(Records excerpted from a collection)

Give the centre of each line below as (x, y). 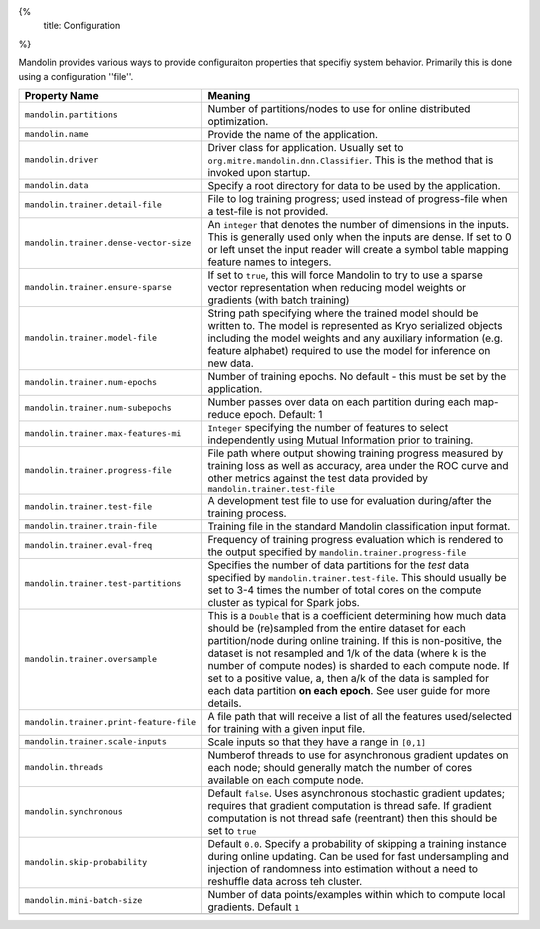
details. (224, 703)
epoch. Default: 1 (283, 414)
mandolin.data (56, 185)
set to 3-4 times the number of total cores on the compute (344, 590)
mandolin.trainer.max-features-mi (103, 433)
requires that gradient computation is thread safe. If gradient (349, 805)
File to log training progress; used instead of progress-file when (357, 198)
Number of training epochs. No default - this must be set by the (357, 376)
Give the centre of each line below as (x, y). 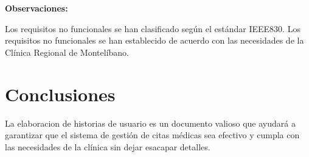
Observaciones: (36, 8)
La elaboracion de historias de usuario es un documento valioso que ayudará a (150, 123)
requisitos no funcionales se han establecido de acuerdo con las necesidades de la (154, 40)
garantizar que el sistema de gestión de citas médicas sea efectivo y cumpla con (152, 135)
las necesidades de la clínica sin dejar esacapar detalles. (108, 146)
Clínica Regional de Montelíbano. (67, 52)
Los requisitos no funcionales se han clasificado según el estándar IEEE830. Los (153, 28)
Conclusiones (60, 94)
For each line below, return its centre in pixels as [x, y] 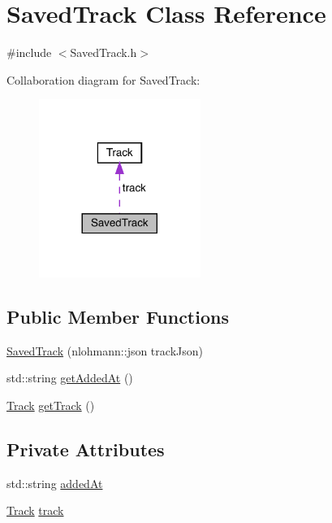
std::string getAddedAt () [70, 378]
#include [29, 52]
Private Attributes [86, 449]
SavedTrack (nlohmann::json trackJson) [105, 350]
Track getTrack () [51, 405]
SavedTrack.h [103, 52]
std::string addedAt [55, 483]
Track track [35, 510]
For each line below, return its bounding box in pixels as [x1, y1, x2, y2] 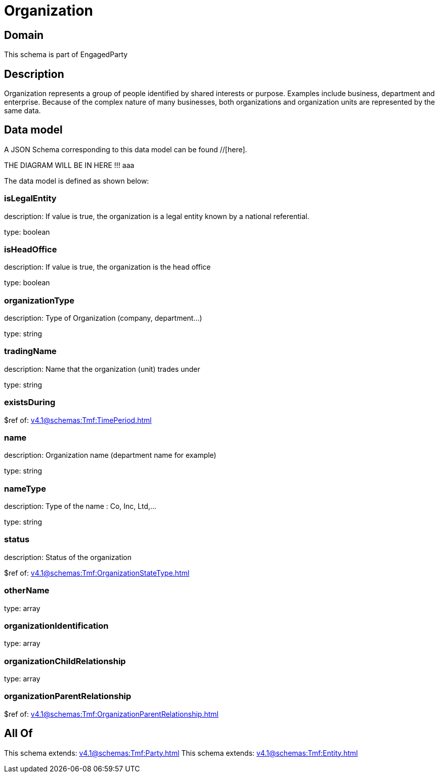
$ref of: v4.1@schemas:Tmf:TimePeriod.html [4, 415, 152, 424]
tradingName [4, 346, 57, 357]
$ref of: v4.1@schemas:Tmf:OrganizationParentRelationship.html [4, 709, 218, 718]
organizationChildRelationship [4, 656, 126, 666]
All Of [4, 727, 33, 740]
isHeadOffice [4, 244, 57, 254]
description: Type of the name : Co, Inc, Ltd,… [4, 502, 157, 511]
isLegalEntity [4, 193, 57, 204]
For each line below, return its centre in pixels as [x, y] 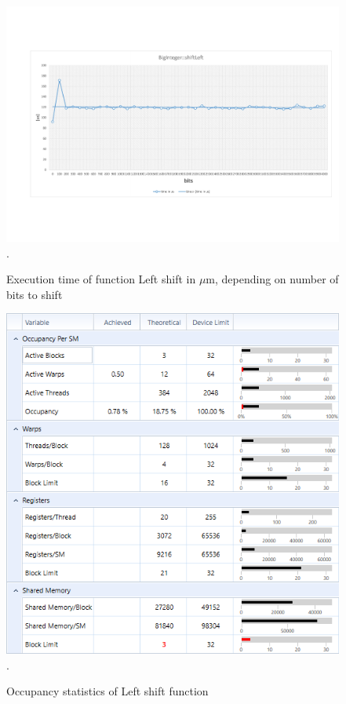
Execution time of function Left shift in [101, 279]
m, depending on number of [272, 279]
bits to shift [35, 294]
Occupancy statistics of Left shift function [107, 691]
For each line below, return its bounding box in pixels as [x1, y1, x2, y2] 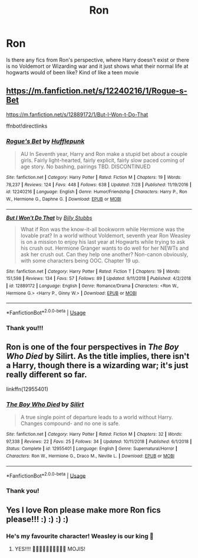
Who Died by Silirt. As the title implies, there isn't [6, 351, 190, 361]
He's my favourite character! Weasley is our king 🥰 [6, 532, 154, 540]
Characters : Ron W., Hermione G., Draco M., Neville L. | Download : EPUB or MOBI [6, 453, 175, 459]
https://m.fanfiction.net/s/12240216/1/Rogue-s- [6, 86, 187, 96]
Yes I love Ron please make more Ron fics [6, 505, 161, 515]
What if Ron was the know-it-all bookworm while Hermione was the [20, 226, 184, 233]
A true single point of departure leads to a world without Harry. [20, 413, 173, 420]
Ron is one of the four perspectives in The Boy [6, 342, 179, 352]
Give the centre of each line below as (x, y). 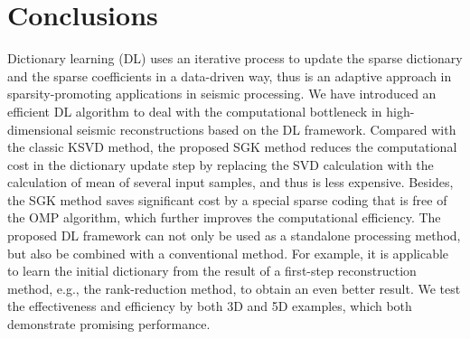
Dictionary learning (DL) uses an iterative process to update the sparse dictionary (235, 58)
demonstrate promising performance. (109, 324)
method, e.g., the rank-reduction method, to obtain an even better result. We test (234, 288)
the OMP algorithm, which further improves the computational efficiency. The (224, 217)
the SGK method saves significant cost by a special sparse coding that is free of (227, 199)
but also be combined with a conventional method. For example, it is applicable (228, 253)
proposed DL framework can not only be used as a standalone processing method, (234, 235)
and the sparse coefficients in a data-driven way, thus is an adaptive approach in (230, 75)

What needs to be done ▸
Copy all lines above containing the string "SavedTrack".

Output below ▸
SavedTrack (nlohmann::json trackJson) [105, 350]
SavedTrack.h [103, 52]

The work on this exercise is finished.